{Easter at Historic Kirtland}
{and the award for best Easter house goes to...}
This year for Easter we skipped the anxiety of egg dye and simply colored on eggs. Kind of lame, but once we began we felt perfectly justified. First, we discovered that Elouise loves to color on eggs, and paper, and her face, and anything else surrounding her station. No matter how much we practice coloring, she will not stick to her assigned area. Coloring outside the lines....that sounds poetically like my Louie, and now we know it is also literally how our Lou handles colors.
Sawyer, on the other hand, colored his eggs beautifully with gusto. Upon discovering that if he cracked the egg, he could not only color it but also eat it, he began cracking and consuming with gusto as well. He colored a few eggs, then ate a few eggs everyday. Spreading out the fun and thinking of different ways and materials to color and cover the eggs with, along with little mess to clean up, made me feel a lot less guilty about refusing to break out the little cups and vinegar.

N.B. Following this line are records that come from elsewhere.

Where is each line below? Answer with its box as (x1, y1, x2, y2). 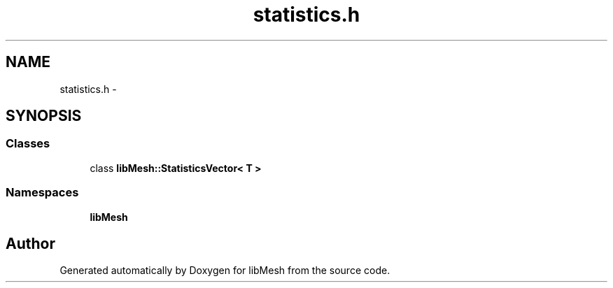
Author (6, 234, 55, 252)
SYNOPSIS (6, 107, 82, 125)
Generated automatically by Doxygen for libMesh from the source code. (59, 264, 390, 277)
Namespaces (6, 185, 79, 200)
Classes (6, 136, 50, 151)
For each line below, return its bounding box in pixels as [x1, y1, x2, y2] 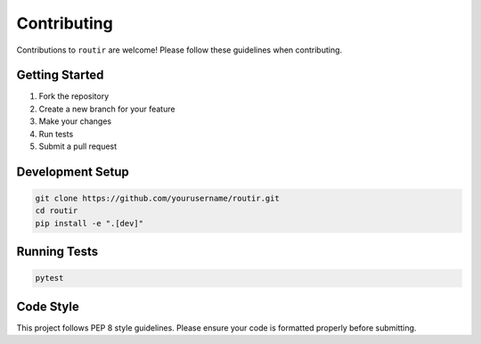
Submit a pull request [38, 141, 118, 152]
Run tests [38, 128, 74, 139]
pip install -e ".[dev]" [35, 218, 144, 228]
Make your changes [38, 116, 111, 127]
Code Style [16, 299, 79, 314]
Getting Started [16, 68, 104, 83]
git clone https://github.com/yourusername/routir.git [35, 193, 280, 204]
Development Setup [16, 164, 129, 179]
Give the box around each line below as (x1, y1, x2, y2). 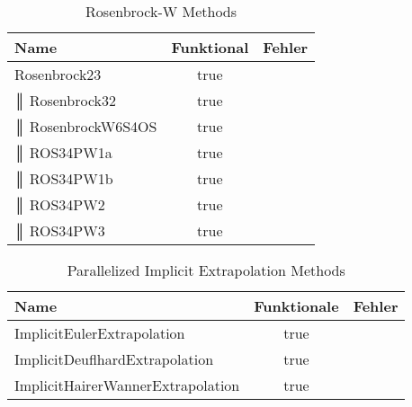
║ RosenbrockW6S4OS (14, 116, 157, 137)
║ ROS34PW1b (14, 168, 113, 189)
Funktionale (254, 296, 339, 316)
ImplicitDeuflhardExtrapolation (14, 349, 214, 369)
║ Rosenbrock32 (14, 90, 117, 111)
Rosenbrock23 (14, 64, 102, 84)
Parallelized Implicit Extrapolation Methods (67, 260, 345, 280)
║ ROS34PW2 (14, 194, 105, 215)
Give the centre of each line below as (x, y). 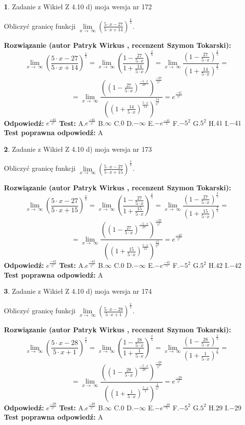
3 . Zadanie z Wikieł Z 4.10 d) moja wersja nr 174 (78, 291)
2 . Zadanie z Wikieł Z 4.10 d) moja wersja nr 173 (78, 149)
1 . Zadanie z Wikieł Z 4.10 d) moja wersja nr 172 (78, 6)
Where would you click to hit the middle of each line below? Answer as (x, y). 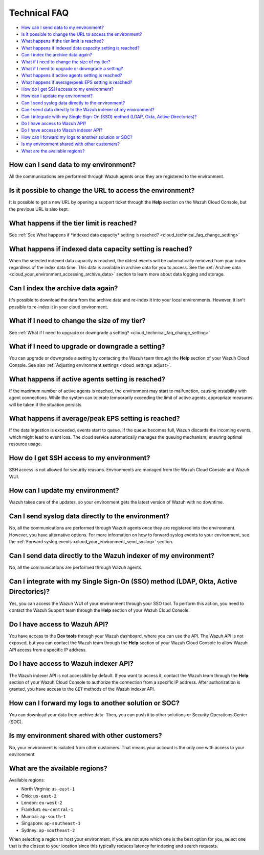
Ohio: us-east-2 (39, 796)
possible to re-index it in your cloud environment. (59, 307)
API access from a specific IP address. (48, 650)
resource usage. (25, 444)
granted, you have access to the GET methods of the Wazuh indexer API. (82, 689)
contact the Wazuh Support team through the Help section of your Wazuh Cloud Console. (99, 610)
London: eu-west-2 (42, 803)
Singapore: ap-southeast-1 (51, 823)
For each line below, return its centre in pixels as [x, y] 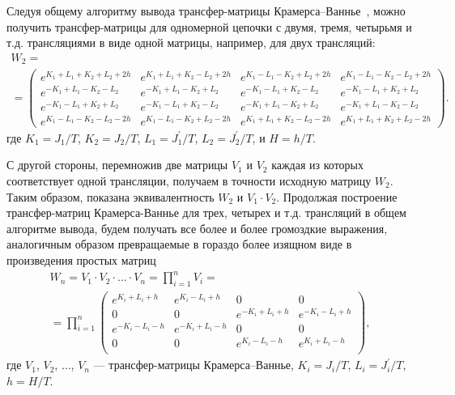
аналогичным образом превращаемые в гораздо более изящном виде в [179, 244]
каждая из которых [317, 165]
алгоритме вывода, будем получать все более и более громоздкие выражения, [197, 228]
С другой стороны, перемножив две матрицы [117, 165]
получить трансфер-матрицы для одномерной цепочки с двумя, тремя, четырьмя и [209, 26]
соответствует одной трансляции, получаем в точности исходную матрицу [189, 180]
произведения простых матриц [81, 259]
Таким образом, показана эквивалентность [111, 196]
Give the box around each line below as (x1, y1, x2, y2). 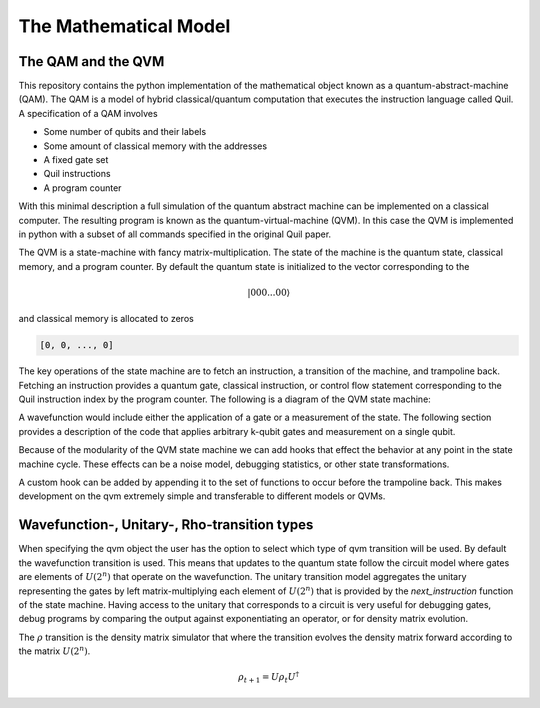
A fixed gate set (43, 154, 109, 166)
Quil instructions (43, 168, 111, 180)
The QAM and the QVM (18, 53, 165, 70)
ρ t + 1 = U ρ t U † (238, 670, 300, 685)
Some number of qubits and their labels (43, 126, 207, 138)
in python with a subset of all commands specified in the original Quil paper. (18, 228, 332, 240)
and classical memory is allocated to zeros (18, 313, 194, 325)
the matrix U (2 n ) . (18, 644, 91, 657)
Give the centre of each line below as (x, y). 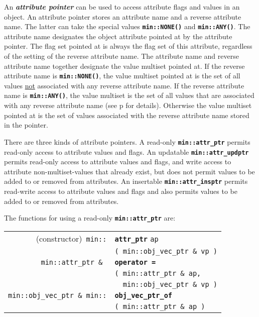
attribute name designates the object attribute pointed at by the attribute (118, 36)
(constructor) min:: (71, 238)
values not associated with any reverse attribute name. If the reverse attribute (124, 85)
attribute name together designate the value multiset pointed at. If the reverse (124, 66)
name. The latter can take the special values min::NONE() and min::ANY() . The (127, 26)
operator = (135, 262)
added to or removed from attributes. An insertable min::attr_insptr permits (126, 181)
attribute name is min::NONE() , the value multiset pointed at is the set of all (122, 76)
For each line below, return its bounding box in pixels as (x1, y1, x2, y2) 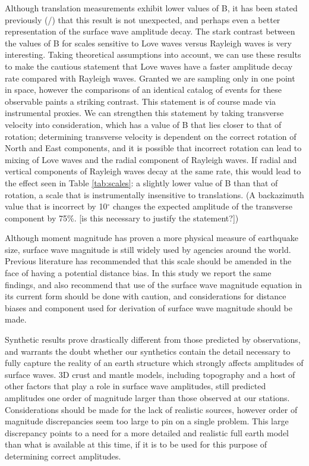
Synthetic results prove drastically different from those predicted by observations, (5, 333, 301, 346)
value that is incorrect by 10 (5, 200, 108, 212)
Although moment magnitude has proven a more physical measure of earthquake (5, 232, 298, 244)
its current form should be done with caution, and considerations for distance (5, 290, 286, 302)
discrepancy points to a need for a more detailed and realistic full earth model (5, 426, 289, 439)
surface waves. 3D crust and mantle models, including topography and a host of (5, 368, 295, 380)
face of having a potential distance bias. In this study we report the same (5, 267, 272, 279)
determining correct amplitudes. (5, 449, 121, 462)
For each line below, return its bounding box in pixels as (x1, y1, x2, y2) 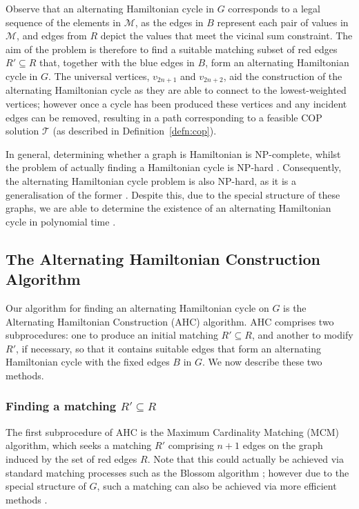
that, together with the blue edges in (39, 55, 195, 70)
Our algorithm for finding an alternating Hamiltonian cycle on (6, 300, 269, 315)
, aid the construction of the (223, 68, 342, 83)
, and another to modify (251, 328, 353, 342)
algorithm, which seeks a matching (6, 438, 152, 452)
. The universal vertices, (48, 68, 150, 83)
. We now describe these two (202, 355, 322, 369)
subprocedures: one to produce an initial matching (6, 328, 218, 342)
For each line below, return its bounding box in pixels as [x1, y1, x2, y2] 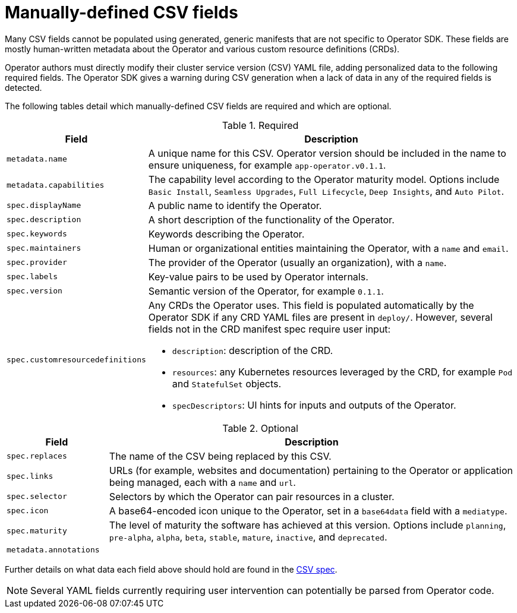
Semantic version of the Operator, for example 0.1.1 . [148, 285, 384, 297]
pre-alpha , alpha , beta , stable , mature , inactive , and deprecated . [109, 530, 387, 543]
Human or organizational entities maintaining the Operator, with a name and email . [148, 242, 509, 254]
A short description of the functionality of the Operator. [148, 213, 395, 226]
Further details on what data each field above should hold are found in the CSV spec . [5, 564, 338, 574]
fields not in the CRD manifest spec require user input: [148, 323, 391, 335]
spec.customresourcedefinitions [7, 355, 146, 365]
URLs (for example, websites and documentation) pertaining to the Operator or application [109, 464, 513, 476]
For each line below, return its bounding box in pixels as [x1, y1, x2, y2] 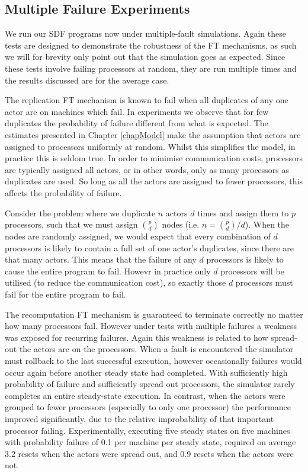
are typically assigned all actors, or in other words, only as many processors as [5, 163, 290, 175]
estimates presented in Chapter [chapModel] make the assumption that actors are [5, 128, 301, 140]
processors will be [220, 264, 284, 277]
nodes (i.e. [162, 218, 200, 231]
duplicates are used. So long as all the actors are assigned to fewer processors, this [5, 175, 303, 187]
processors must [235, 276, 293, 289]
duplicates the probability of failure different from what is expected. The [5, 117, 268, 129]
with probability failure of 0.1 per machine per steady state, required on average [5, 436, 296, 448]
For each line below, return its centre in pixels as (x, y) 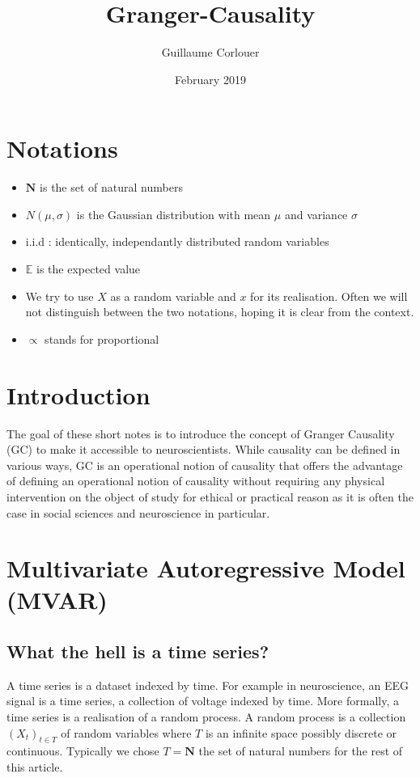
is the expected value (89, 269)
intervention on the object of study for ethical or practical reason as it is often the (210, 496)
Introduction (78, 394)
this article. (35, 767)
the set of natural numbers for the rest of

In other Easter news, we had three egg hunts this year. One at church on Saturday, one inside Easter morning, and the final one out in the sunshine after all the sessions of General Conference were finished. At church, we arrived 2 minutes too late thanks to Miss Lou's afternoon nap, but the children were all so kind I nearly began to cry. Each took three of their own eggs and hid them for Sawyer and Elouise to find. Even after sharing three, they kept coming over and giving my babies more eggs. We felt so loved. Easter morning we did an egg hunt with a nod to the best egg hunts at Jeff's grandma Janeen's, by hiding both candy and money eggs. Let's be real, candy is nice but we all want the money eggs! The final hunt was spread out all over the back 2 acres, and he who gathered the most eggs won the chocolate duck- and he who won was, of course, Sawyer boy. He was living the pages of Max's Chocolate Chicken and Happy Easter Critter and he loved every minute. Sweet Lula was busy finding out what was in the eggs she picked up-being only concerned with the candy ones- and chasing birds and playing with a ball to be overly interested in amassing large quantities of eggs. By the end of the day, Louie's tummy was full of sugar and Sawyer's pockets were jingling.